_Material to process_:
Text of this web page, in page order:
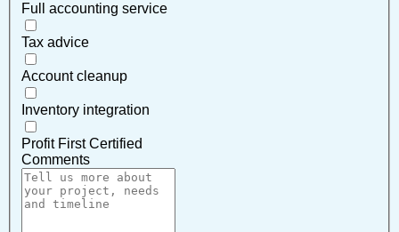
Full accounting service
Tax advice
Account cleanup
Inventory integration
Profit First Certified
Comments
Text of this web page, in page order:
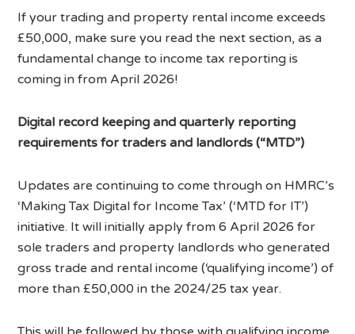
If your trading and property rental income exceeds
£50,000, make sure you read the next section, as a
fundamental change to income tax reporting is
coming in from April 2026!
Digital record keeping and quarterly reporting
requirements for traders and landlords (“MTD”)
Updates are continuing to come through on HMRC’s
‘Making Tax Digital for Income Tax’ (‘MTD for IT’)
initiative. It will initially apply from 6 April 2026 for
sole traders and property landlords who generated
gross trade and rental income (‘qualifying income’) of
more than £50,000 in the 2024/25 tax year.
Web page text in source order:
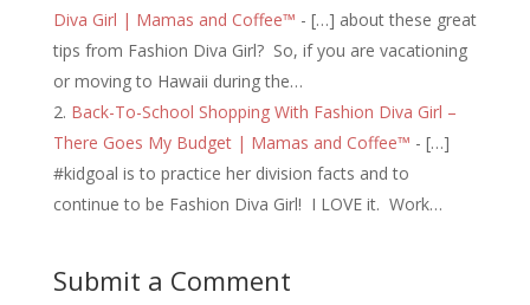
Diva Girl | Mamas and Coffee™ - […] about these great
tips from Fashion Diva Girl? So, if you are vacationing
or moving to Hawaii during the…
Back-To-School Shopping With Fashion Diva Girl –
There Goes My Budget | Mamas and Coffee™ - […]
#kidgoal is to practice her division facts and to
continue to be Fashion Diva Girl! I LOVE it. Work…
Submit a Comment
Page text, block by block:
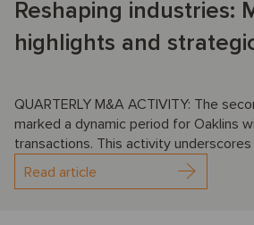
Reshaping industries:
highlights and
QUARTERLY M&A ACTIVITY: The
marked a dynamic period for Oaklins
transactions. This activity underscores
Read article

_About this exercise_:
Return the line where "marked a dynamic period for Oaklins" appears, then every line after it to the end of the listing, all exactly as written.

_Answer to the exercise_:
marked a dynamic period for Oaklins
transactions. This activity underscores
Read article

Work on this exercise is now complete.